The database can be tested using a plan SQLite command line. Data is accessed using the `vw_postcodes` view, which provides geography codes and names for postcodes.
```console
sqlite3 database/postcodes.sqlite "select * from vw_postcodes where postcode = 'BA1 1RG'"
```
This query should produce the following results.
| Postcode | County name | County code | District name | District code | Country name | Country code | Region name | Region code | Contituency name | Constituency code |
| -------- | --------------------------- | ----------- | ---------------------------- | ------------- | ------------ | ------------ | ----------- | ----------- | ---------------- | ----------------- |
| BA1 1RG | (pseudo) England (UA/MD/LB) | E99999999 | Bath and North East Somerset | E06000022 | England | E92000001 | South West | E12000009 | Bath | E14000547 |
The postcode column is the primary clustered index, so should perform well when doing an exact match (i.e. with space). Other fields are not indexed so will not provide great performance.
## Sample code
A python code file is included to test the databases.

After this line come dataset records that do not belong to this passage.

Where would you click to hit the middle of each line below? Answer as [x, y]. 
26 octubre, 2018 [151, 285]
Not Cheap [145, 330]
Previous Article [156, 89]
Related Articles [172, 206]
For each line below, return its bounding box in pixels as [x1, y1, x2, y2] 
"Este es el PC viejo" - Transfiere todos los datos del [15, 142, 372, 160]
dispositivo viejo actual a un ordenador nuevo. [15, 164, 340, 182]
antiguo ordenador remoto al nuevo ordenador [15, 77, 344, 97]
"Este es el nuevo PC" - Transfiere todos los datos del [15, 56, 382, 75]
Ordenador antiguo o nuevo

This takes in two command line arguments for longitude and latitude, and it will print postcode information.
Setup (MacOS):
```console
brew install libspatialite
pip install spatialite
```
Setup (Linux):
```console
apt-get install libsqlite3-mod-spatialite
pip install spatialite
```
Run:
```console
python sample.py -2.36 51.38
```
This should produce the following printed output.
```console
Finding postcode information for longitude -2.36 and latitude 51.38
Found region South West
Found postcode BA1 1QF
Postcode is in Bath and North East Somerset district
```
## Acknowledgements
- To install updated versions of SQLite and Spatialite on MacOS the guide to [Installing and loading spatialite on MacOS by Tom C](https://medium.com/@carusot42/installing-and-loading-spatialite-on-macos-28bf677f0436) was really useful.

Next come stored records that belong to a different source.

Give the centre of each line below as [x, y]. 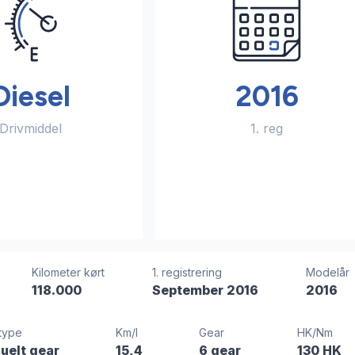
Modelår [328, 273]
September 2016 [206, 290]
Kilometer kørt [68, 273]
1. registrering [187, 273]
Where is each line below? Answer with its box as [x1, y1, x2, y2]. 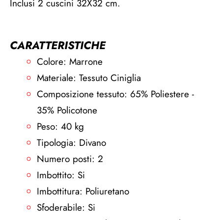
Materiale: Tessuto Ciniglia [37, 71, 141, 84]
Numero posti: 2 [37, 152, 103, 165]
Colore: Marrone [37, 55, 103, 68]
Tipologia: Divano [37, 136, 106, 149]
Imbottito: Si [37, 168, 85, 182]
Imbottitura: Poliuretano [37, 185, 129, 198]
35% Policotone [37, 104, 97, 117]
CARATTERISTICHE [10, 37, 106, 53]

## Licence and attribution
The code in this repository is published under the [MIT Licence](LICENSE) and is free to use and reuse under the terms of that licence.

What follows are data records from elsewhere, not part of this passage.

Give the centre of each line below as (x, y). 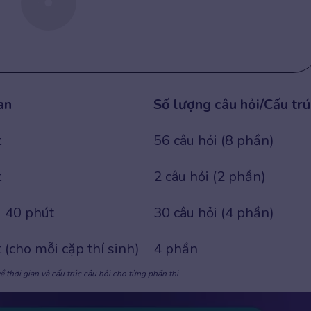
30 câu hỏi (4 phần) (214, 213)
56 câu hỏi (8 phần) (214, 141)
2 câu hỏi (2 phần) (210, 177)
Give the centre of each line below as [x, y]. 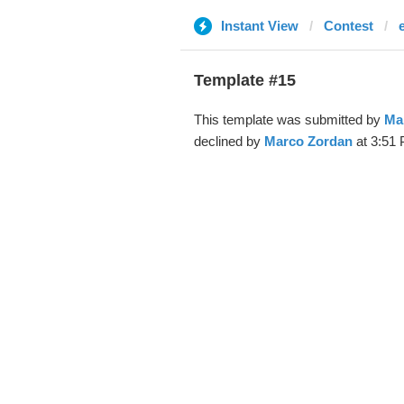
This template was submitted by [289, 119]
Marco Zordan [308, 141]
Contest [348, 26]
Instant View [259, 26]
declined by [229, 141]
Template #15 [244, 80]
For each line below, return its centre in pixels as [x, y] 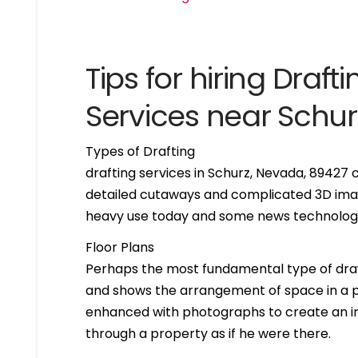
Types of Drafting [141, 151]
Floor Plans [120, 247]
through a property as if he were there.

The ONS produce the postcode lookup products used in this product, but there are specific license and attribution terms. Please see [the ONS licenses page](https://www.ons.gov.uk/methodology/geography/licences) for more info.
> Our postcode products (derived from Code-Point® Open) are subject to the Open Government Licence.
>
> If you also use the Northern Ireland data (postcodes starting with “BT”), you need a separate licence for commercial use direct from Land and Property Services. We only issue a Northern Ireland End User Licence(for internal business use only) with the data. To download a copy, go to the “Download” section of this page. Use of the Northern Ireland data contained within the ONS postcode products constitutes acceptance of the Northern Ireland licensing terms and conditions.
The following attribution statements should be used but do always check the original licence pages for the data.
- Contains OS data © Crown copyright and database right 2023
- Contains Royal Mail data © Royal Mail copyright and database right 2023
- Source: Office for National Statistics licensed under the Open Government Licence v.3.0
Particularly with regard to Northern Ireland data, if you do not have a commercial licence you can remove the NI file.